Records supplied:
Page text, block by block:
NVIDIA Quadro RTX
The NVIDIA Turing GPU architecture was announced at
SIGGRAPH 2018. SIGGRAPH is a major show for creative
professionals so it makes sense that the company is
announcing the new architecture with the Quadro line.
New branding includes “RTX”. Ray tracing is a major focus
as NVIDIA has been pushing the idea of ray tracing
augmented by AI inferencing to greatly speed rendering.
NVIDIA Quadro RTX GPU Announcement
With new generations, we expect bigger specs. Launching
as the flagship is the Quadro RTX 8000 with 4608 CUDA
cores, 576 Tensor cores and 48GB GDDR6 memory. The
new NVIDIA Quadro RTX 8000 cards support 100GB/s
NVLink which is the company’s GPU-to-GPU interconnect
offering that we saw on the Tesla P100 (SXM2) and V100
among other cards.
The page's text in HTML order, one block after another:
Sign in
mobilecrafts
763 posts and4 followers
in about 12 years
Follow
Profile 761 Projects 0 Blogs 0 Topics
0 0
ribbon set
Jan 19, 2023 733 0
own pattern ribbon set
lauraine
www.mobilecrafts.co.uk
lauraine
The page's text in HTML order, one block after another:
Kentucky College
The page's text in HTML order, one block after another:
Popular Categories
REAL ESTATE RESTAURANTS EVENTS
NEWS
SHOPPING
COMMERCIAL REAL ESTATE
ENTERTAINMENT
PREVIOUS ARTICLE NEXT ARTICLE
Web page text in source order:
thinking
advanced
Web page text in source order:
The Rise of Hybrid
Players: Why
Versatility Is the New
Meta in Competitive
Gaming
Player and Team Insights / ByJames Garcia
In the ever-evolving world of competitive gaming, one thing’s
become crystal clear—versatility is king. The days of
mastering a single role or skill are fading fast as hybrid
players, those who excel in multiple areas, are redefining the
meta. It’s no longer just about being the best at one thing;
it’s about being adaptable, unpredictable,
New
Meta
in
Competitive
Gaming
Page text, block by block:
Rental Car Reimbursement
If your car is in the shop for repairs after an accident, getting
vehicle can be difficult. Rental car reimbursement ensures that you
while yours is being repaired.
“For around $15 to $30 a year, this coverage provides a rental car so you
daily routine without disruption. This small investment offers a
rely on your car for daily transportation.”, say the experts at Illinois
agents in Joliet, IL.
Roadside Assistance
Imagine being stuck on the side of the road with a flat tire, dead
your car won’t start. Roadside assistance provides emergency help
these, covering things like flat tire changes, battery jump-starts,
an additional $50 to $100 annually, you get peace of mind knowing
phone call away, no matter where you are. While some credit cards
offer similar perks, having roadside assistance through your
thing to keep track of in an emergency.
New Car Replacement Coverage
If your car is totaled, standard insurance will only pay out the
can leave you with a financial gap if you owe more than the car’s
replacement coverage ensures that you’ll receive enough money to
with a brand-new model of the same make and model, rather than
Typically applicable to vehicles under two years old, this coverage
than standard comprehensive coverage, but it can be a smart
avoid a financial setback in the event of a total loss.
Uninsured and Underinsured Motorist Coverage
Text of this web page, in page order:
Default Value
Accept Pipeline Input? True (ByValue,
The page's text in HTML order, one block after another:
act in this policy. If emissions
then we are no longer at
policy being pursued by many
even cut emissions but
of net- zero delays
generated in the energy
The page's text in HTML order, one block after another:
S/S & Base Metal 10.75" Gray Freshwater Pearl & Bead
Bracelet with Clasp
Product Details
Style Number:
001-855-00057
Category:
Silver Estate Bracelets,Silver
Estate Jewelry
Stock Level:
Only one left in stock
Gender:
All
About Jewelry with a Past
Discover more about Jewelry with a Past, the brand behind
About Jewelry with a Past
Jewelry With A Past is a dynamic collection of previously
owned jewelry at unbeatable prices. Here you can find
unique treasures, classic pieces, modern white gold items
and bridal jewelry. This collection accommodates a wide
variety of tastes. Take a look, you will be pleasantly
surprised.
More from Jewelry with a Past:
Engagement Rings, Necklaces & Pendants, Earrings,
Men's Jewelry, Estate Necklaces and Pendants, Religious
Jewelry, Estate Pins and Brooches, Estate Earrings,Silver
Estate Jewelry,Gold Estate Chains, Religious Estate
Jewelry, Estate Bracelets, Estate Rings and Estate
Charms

What is required: An exact copy of every record above is what's needed here.

Task result:
Page text, block by block:
NVIDIA Quadro RTX
The NVIDIA Turing GPU architecture was announced at
SIGGRAPH 2018. SIGGRAPH is a major show for creative
professionals so it makes sense that the company is
announcing the new architecture with the Quadro line.
New branding includes “RTX”. Ray tracing is a major focus
as NVIDIA has been pushing the idea of ray tracing
augmented by AI inferencing to greatly speed rendering.
NVIDIA Quadro RTX GPU Announcement
With new generations, we expect bigger specs. Launching
as the flagship is the Quadro RTX 8000 with 4608 CUDA
cores, 576 Tensor cores and 48GB GDDR6 memory. The
new NVIDIA Quadro RTX 8000 cards support 100GB/s
NVLink which is the company’s GPU-to-GPU interconnect
offering that we saw on the Tesla P100 (SXM2) and V100
among other cards.
The page's text in HTML order, one block after another:
Sign in
mobilecrafts
763 posts and4 followers
in about 12 years
Follow
Profile 761 Projects 0 Blogs 0 Topics
0 0
ribbon set
Jan 19, 2023 733 0
own pattern ribbon set
lauraine
www.mobilecrafts.co.uk
lauraine
The page's text in HTML order, one block after another:
Kentucky College
The page's text in HTML order, one block after another:
Popular Categories
REAL ESTATE RESTAURANTS EVENTS
NEWS
SHOPPING
COMMERCIAL REAL ESTATE
ENTERTAINMENT
PREVIOUS ARTICLE NEXT ARTICLE
Web page text in source order:
thinking
advanced
Web page text in source order:
The Rise of Hybrid
Players: Why
Versatility Is the New
Meta in Competitive
Gaming
Player and Team Insights / ByJames Garcia
In the ever-evolving world of competitive gaming, one thing’s
become crystal clear—versatility is king. The days of
mastering a single role or skill are fading fast as hybrid
players, those who excel in multiple areas, are redefining the
meta. It’s no longer just about being the best at one thing;
it’s about being adaptable, unpredictable,
New
Meta
in
Competitive
Gaming
Page text, block by block:
Rental Car Reimbursement
If your car is in the shop for repairs after an accident, getting
vehicle can be difficult. Rental car reimbursement ensures that you
while yours is being repaired.
“For around $15 to $30 a year, this coverage provides a rental car so you
daily routine without disruption. This small investment offers a
rely on your car for daily transportation.”, say the experts at Illinois
agents in Joliet, IL.
Roadside Assistance
Imagine being stuck on the side of the road with a flat tire, dead
your car won’t start. Roadside assistance provides emergency help
these, covering things like flat tire changes, battery jump-starts,
an additional $50 to $100 annually, you get peace of mind knowing
phone call away, no matter where you are. While some credit cards
offer similar perks, having roadside assistance through your
thing to keep track of in an emergency.
New Car Replacement Coverage
If your car is totaled, standard insurance will only pay out the
can leave you with a financial gap if you owe more than the car’s
replacement coverage ensures that you’ll receive enough money to
with a brand-new model of the same make and model, rather than
Typically applicable to vehicles under two years old, this coverage
than standard comprehensive coverage, but it can be a smart
avoid a financial setback in the event of a total loss.
Uninsured and Underinsured Motorist Coverage
Text of this web page, in page order:
Default Value
Accept Pipeline Input? True (ByValue,
The page's text in HTML order, one block after another:
act in this policy. If emissions
then we are no longer at
policy being pursued by many
even cut emissions but
of net- zero delays
generated in the energy
The page's text in HTML order, one block after another:
S/S & Base Metal 10.75" Gray Freshwater Pearl & Bead
Bracelet with Clasp
Product Details
Style Number:
001-855-00057
Category:
Silver Estate Bracelets,Silver
Estate Jewelry
Stock Level:
Only one left in stock
Gender:
All
About Jewelry with a Past
Discover more about Jewelry with a Past, the brand behind
About Jewelry with a Past
Jewelry With A Past is a dynamic collection of previously
owned jewelry at unbeatable prices. Here you can find
unique treasures, classic pieces, modern white gold items
and bridal jewelry. This collection accommodates a wide
variety of tastes. Take a look, you will be pleasantly
surprised.
More from Jewelry with a Past:
Engagement Rings, Necklaces & Pendants, Earrings,
Men's Jewelry, Estate Necklaces and Pendants, Religious
Jewelry, Estate Pins and Brooches, Estate Earrings,Silver
Estate Jewelry,Gold Estate Chains, Religious Estate
Jewelry, Estate Bracelets, Estate Rings and Estate
Charms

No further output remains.